Legends and superstitions abound about the Sphinx, and the mystery surrounding its long-forgotten purpose is almost as intriguing as its appearance. On seeing it for the first time, many visitors agree with English playwright Alan Bennett, who noted in his diary that seeing the Sphinx is like meeting a TV personality in the flesh: he’s smaller than one had imagined.
Known in Arabic as Abu al-Hol (Father of Terror), the feline man was dubbed the Sphinx by the ancient Greeks because it resembled the mythical winged monster with a woman’s head and lion’s body who set riddles and killed anyone unable to answer them. (It even has a little tail, daintily curled over its back right paw.)
The Sphinx was carved from the bedrock at the bottom of the causeway to the Pyramid of Khafre; geological survey has shown that it was most likely carved during this pharaoh’s reign, so it probably portrays his features, framed by the nemes (striped headcloth worn by royalty).
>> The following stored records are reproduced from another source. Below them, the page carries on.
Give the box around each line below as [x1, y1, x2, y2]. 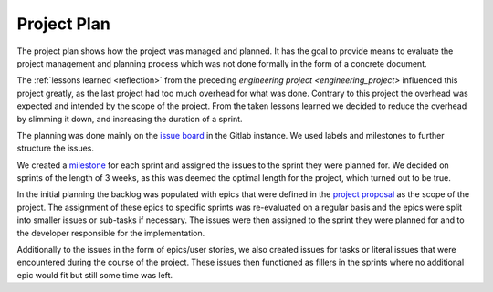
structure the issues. [16, 142, 95, 154]
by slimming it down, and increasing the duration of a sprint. [16, 113, 243, 124]
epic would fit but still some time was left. [16, 269, 173, 280]
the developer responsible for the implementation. [16, 227, 205, 238]
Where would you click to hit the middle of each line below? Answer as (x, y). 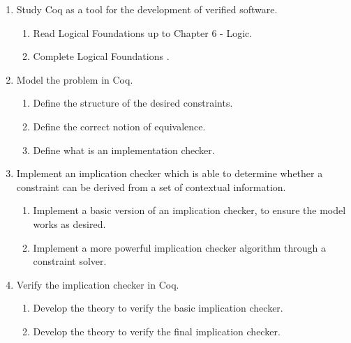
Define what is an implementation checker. (124, 150)
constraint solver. (70, 261)
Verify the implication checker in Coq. (98, 284)
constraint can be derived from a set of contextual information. (151, 186)
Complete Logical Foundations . (101, 56)
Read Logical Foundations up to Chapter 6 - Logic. (143, 32)
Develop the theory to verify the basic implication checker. (158, 308)
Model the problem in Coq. (75, 79)
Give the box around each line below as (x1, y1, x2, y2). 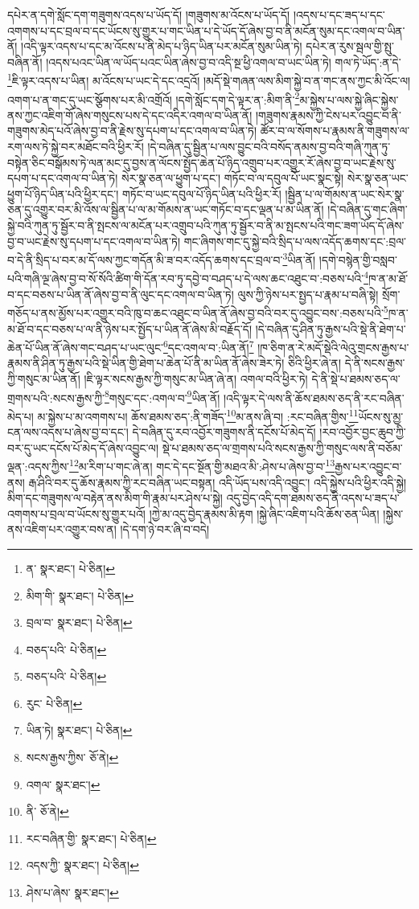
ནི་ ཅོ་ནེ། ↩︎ (26, 803, 69, 820)
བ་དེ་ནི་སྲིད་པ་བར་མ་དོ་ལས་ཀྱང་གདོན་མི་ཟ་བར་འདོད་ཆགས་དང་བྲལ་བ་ (7, 251, 283, 268)
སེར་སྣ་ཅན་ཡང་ (347, 170, 409, 186)
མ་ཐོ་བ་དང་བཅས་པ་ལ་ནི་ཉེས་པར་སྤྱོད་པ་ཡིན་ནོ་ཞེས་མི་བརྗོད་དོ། (7, 320, 253, 337)
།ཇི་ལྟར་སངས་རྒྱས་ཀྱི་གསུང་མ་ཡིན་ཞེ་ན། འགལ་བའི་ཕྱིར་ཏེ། (84, 371, 308, 387)
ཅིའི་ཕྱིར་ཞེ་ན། (287, 354, 342, 371)
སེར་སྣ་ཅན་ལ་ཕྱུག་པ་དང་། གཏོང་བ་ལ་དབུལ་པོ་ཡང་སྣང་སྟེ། (121, 170, 344, 186)
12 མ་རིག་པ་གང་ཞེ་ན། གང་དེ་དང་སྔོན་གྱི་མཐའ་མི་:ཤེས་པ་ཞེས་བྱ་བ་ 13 (69, 456, 335, 474)
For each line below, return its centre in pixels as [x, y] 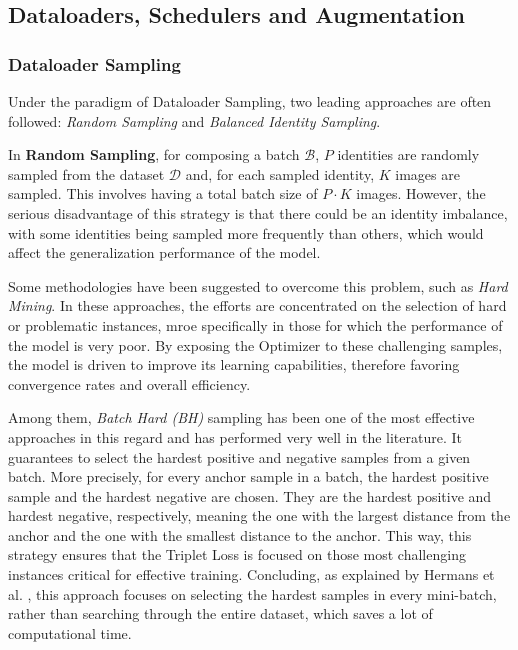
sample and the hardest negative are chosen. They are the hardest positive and [250, 495]
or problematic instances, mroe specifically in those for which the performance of [255, 324]
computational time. [70, 632]
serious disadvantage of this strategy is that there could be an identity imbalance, [258, 212]
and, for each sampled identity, [280, 173]
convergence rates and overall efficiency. [129, 383]
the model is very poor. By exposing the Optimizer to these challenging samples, [255, 344]
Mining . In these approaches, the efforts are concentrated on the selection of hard [257, 305]
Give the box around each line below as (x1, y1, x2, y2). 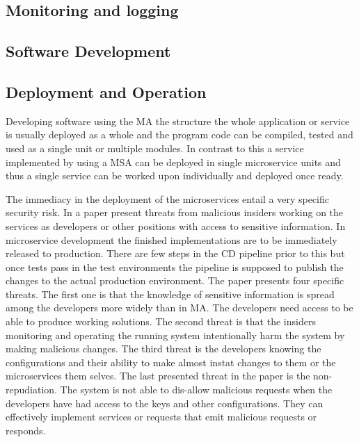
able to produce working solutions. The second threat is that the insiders (6, 314, 316, 329)
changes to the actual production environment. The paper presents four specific (6, 273, 344, 288)
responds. (6, 423, 46, 437)
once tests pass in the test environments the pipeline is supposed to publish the (6, 259, 344, 274)
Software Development (6, 40, 171, 62)
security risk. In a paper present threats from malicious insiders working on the (6, 205, 344, 220)
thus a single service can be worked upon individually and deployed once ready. (6, 168, 344, 183)
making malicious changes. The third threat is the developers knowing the (6, 341, 321, 356)
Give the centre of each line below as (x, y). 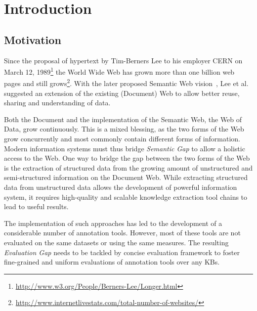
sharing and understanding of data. (57, 103)
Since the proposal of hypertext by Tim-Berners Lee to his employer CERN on (123, 60)
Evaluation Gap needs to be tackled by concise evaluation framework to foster (122, 252)
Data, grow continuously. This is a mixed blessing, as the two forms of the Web (124, 129)
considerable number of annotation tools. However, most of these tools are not (122, 233)
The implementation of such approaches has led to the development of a (113, 223)
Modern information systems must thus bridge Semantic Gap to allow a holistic (125, 148)
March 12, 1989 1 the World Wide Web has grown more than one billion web (119, 71)
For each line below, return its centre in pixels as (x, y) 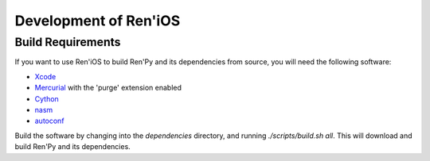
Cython (47, 98)
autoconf (49, 121)
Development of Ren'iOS (98, 21)
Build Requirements (68, 42)
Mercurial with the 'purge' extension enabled (108, 88)
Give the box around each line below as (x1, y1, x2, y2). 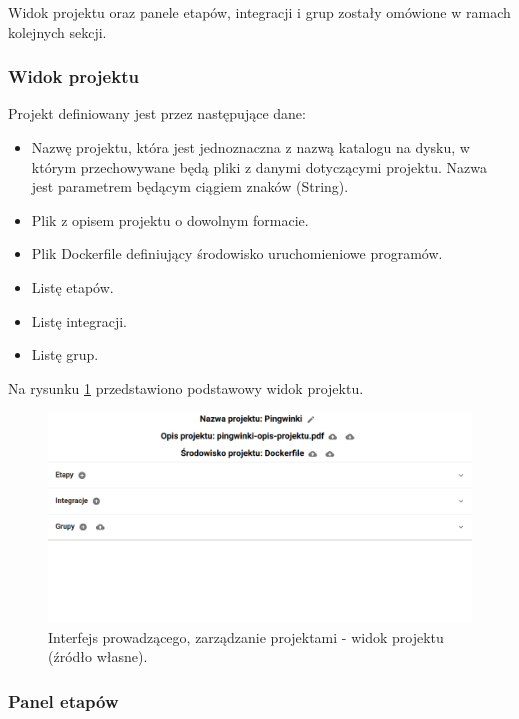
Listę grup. (31, 344, 99, 365)
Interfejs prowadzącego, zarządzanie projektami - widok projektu (48, 626, 444, 647)
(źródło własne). (48, 646, 148, 667)
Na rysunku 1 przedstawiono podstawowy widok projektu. (8, 377, 364, 398)
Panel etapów (8, 688, 119, 713)
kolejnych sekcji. (8, 21, 107, 42)
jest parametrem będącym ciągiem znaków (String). (31, 176, 349, 197)
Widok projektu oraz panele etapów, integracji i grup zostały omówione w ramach (8, 2, 511, 22)
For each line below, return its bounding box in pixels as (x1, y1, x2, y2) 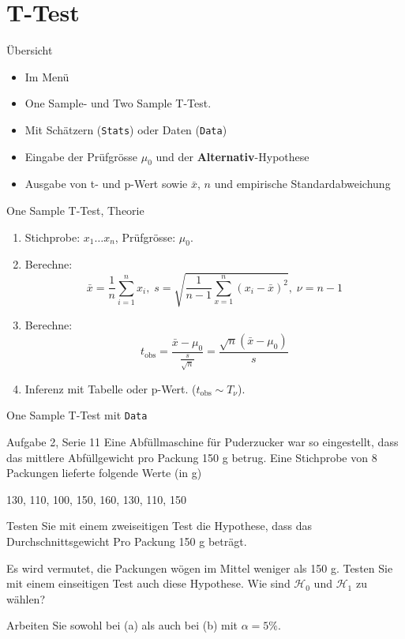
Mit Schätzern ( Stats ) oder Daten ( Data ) (24, 121, 227, 137)
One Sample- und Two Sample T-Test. (24, 95, 212, 111)
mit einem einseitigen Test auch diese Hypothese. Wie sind (6, 575, 291, 592)
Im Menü (24, 68, 69, 85)
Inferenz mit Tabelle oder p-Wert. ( (24, 380, 197, 397)
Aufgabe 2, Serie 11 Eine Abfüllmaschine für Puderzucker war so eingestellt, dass (6, 434, 399, 450)
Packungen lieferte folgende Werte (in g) (6, 464, 202, 481)
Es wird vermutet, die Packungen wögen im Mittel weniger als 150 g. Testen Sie (6, 559, 393, 576)
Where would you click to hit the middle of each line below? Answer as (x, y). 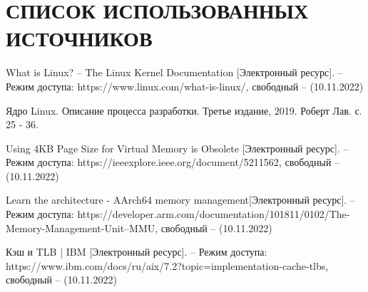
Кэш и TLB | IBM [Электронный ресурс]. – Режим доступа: (137, 252)
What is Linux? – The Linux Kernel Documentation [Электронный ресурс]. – (174, 72)
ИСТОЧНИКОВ (79, 38)
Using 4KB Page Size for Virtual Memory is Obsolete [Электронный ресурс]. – (177, 148)
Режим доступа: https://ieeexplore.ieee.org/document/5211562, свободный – (173, 162)
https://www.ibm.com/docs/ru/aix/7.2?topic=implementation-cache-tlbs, (167, 265)
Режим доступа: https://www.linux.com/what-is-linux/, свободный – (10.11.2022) (185, 86)
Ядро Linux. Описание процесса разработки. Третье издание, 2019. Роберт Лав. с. (184, 110)
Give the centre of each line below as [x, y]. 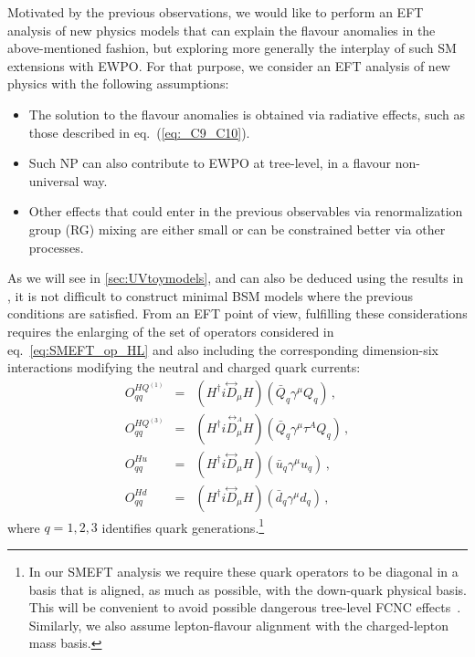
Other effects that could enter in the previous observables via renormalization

As is clear from the accounts of early Arab travellers, the nose was hammered off sometime between the 11th and 15th centuries, although some still like to blame Napoleon for the deed. Part of the fallen beard was carted off by 19th-century adventurers and is now on display in the British Museum in London. These days the Sphinx has potentially greater problems: pollution and rising groundwater are causing internal fractures, and it is under a constant state of repair.